Simone Moro has climbed extensively with Denis Urubko. Together, they achieved the first winter summits of Makalu and Gasherbrum II. Afterwards, as Moro told ExplorersWeb in a 2017 interview, their friendship deteriorated.
“I can’t accept Denis saying that the Polish Broad Peak and G1 winter ascents are not winter climbs because they [summited] in the first days of March,” Moro said at the time. “This is so disrespectful to those who gave [Urubko] Polish nationality, those who invited him and paid for his participation on the K2 winter expedition, and to Berbeka and Heizer, who died during those two successful frozen climbs.”
Alex Txikon: Mild Decembers
Currently on Annapurna, Alex Txikon of Spain has also spoken out recently about winter definitions.
“Honestly, since my first winter attempt in 2010-11, I have noticed that weather conditions are much better through December,” he wrote. “The harsher conditions start in January and go through February.”
In March, conditions usually improve gradually, according to Txikon.
“In my opinion, it would be good [for] Himalayan winter climbers to open a constructive, not destructive, ethical debate about what is a winter expedition, in which all voices were taken into account.”
Urubko — No way
None of the previous arguments will make Denis Urubko change his mind. He is absolutely sure that the only proper definition of winter is the meteorological one. He accepts no other options.

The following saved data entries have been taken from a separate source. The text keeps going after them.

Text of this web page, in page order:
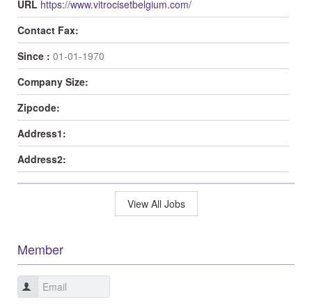
URL https://www.vitrocisetbelgium.com/
Contact Fax:
Since : 01-01-1970
Company Size:
Zipcode:
Address1:
Address2:
View All Jobs
Member

“There is only one winter, the coldest trimester according to meteorologists, which goes from Dec. 1 to Feb. 28 (or 29),” Urubko confirmed to Desnivel earlier this week. “All other versions are ‘pseudo-winters’ or ‘games played with words.'”
In an interview with ExplorersWeb last year, Urubko also mentioned some rules he sticks to on his winter expeditions. No airlifts to lower altitudes and warm places during the expedition, for example.
“[Others] may climb as they please, but that is not for me,” he said. “My rules should be pure, should embrace winter conditions, cold included. One must concentrate and be completely involved in the adventure from beginning to end.”
Consensus and excellence
Debate can be positive, as Alex Txikon suggests, but perhaps useless as climbers are not keen to change their points of view.
It may not even be necessary. Modern expeditions, including winter expeditions, take less time than those in the era of the Polish winter warriors. Over the last few years, all teams have tacitly reached a consensus about winter climbing in the Himalaya. They all complete their projects between Dec. 21 and the end of February, thus climbing within both winter definitions. Even Urubko will set off for Pakistan on Dec. 29.
As Bielecki suggests, winter climbing goes beyond dates and focuses on improving the style compared to previous ascents. That includes the latest winter attempts on Nanga Parbat’s Rupal face and Dhaulagiri by David Goettler and Herve Barmasse. This pair opt for shorter (usually January) expeditions and aim for light, independent alpine-style ascents.
From that point of view, Urubko’s upcoming G1 climb is the culmination of excellence. He will proceed on his own (except for the glacier), in the undisputed dead of the Karakoram winter. Its winter is even harder than Nepal’s, as the jet stream winds are stronger at altitude.